(Saved data entries)
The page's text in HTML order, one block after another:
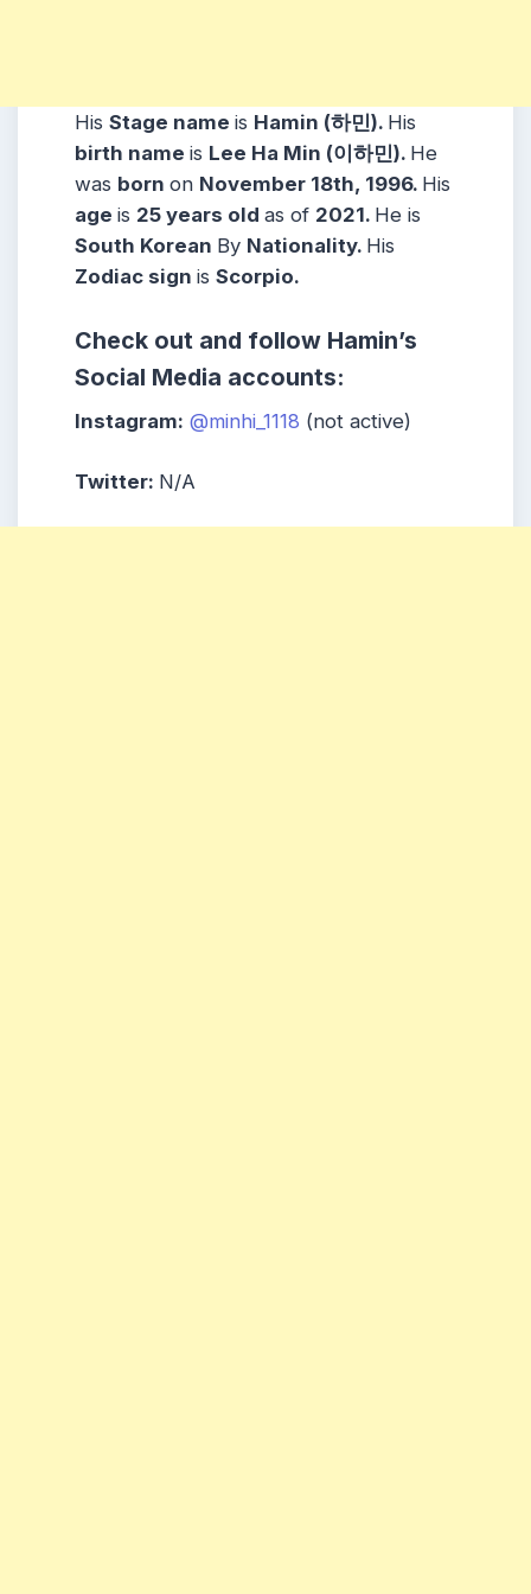
His Stage name is Hamin (하민). His
birth name is Lee Ha Min (이하민). He
was born on November 18th, 1996. His
age is 25 years old as of 2021. He is
South Korean By Nationality. His
Zodiac sign is Scorpio.
Check out and follow Hamin’s
Social Media accounts:
Instagram: @minhi_1118 (not active)
Twitter: N/A
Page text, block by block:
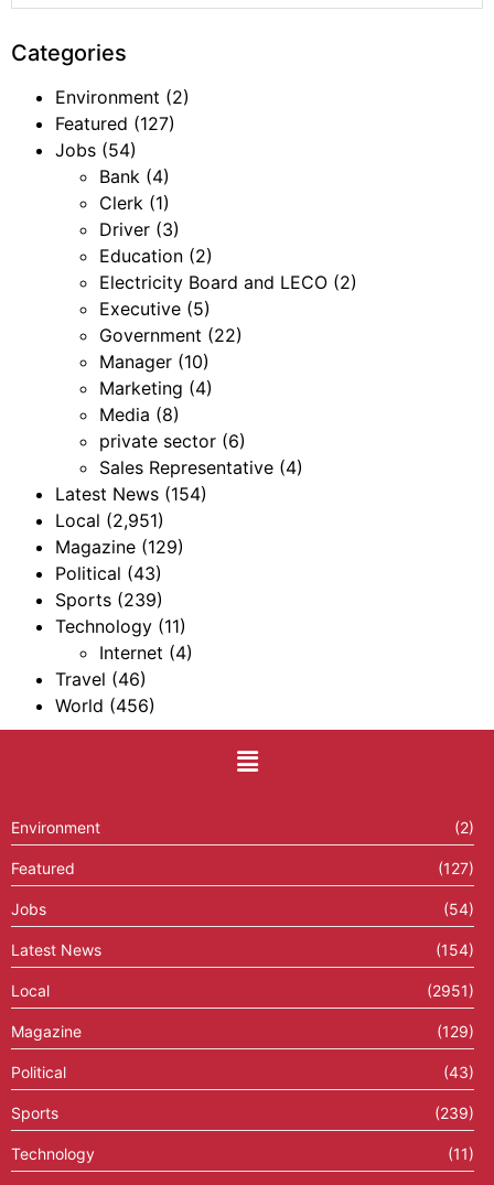
Categories
Environment (2)
Featured (127)
Jobs (54)
Bank (4)
Clerk (1)
Driver (3)
Education (2)
Electricity Board and LECO (2)
Executive (5)
Government (22)
Manager (10)
Marketing (4)
Media (8)
private sector (6)
Sales Representative (4)
Latest News (154)
Local (2,951)
Magazine (129)
Political (43)
Sports (239)
Technology (11)
Internet (4)
Travel (46)
World (456)
Environment (2)
Featured (127)
Jobs (54)
Latest News (154)
Local (2951)
Magazine (129)
Political (43)
Sports (239)
Technology (11)
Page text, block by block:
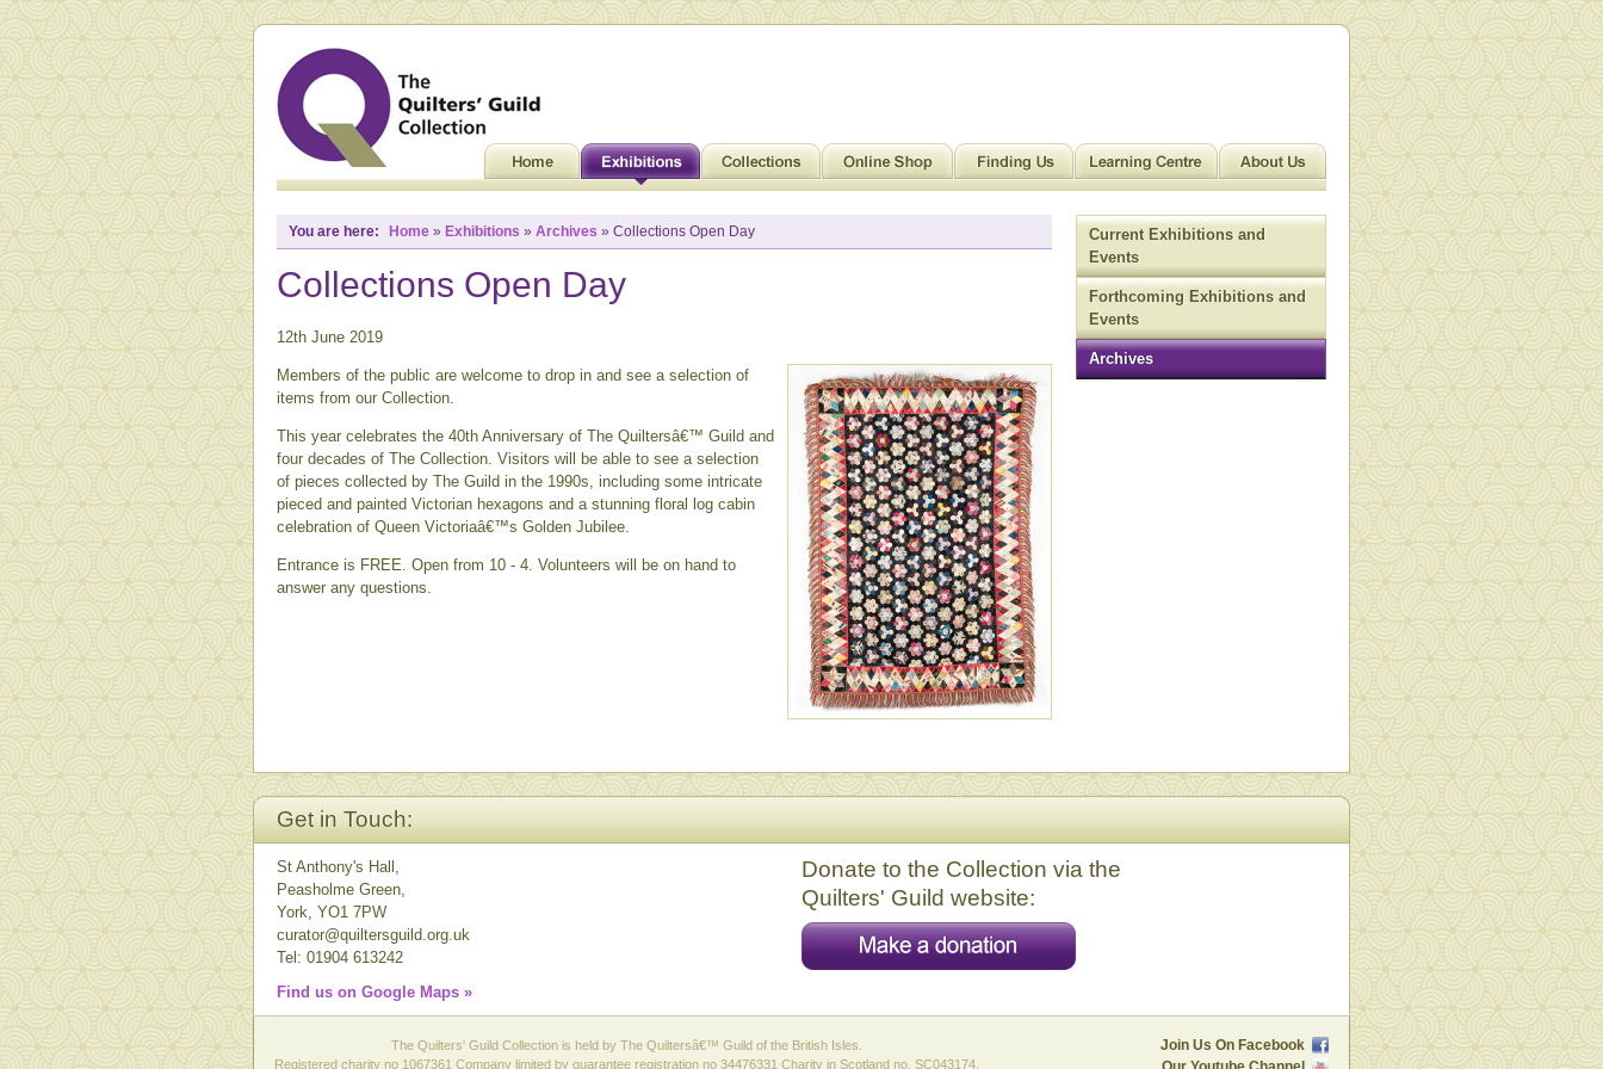
Current Exhibitions and
Events
Forthcoming Exhibitions and
Events
Archives
You are here: Home » Exhibitions » Archives » Collections Open Day
Collections Open Day
12th June 2019
Members of the public are welcome to drop in and see a selection of
items from our Collection.
This year celebrates the 40th Anniversary of The Quiltersâ€™ Guild and
four decades of The Collection. Visitors will be able to see a selection
of pieces collected by The Guild in the 1990s, including some intricate
pieced and painted Victorian hexagons and a stunning floral log cabin
celebration of Queen Victoriaâ€™s Golden Jubilee.
Entrance is FREE. Open from 10 - 4. Volunteers will be on hand to
answer any questions.
Get in Touch:
St Anthony's Hall,
Peasholme Green,
York, YO1 7PW
curator@quiltersguild.org.uk
Tel: 01904 613242
Find us on Google Maps »
Donate to the Collection via the
Quilters' Guild website:
Join Us On Facebook
The Quilters' Guild Collection is held by The Quiltersâ€™ Guild of the British Isles.
Registered charity no 1067361 Company limited by guarantee registration no 34476331 Charity in Scotland no. SC043174.

- Exercise description
The stretch of entries above that starts with the line containing "of pieces collected" and goes on through the line containing "Tel: 01904 613242" is to be transcribed exactly, and no other line is to be transcribed.

- Answer box
of pieces collected by The Guild in the 1990s, including some intricate
pieced and painted Victorian hexagons and a stunning floral log cabin
celebration of Queen Victoriaâ€™s Golden Jubilee.
Entrance is FREE. Open from 10 - 4. Volunteers will be on hand to
answer any questions.
Get in Touch:
St Anthony's Hall,
Peasholme Green,
York, YO1 7PW
curator@quiltersguild.org.uk
Tel: 01904 613242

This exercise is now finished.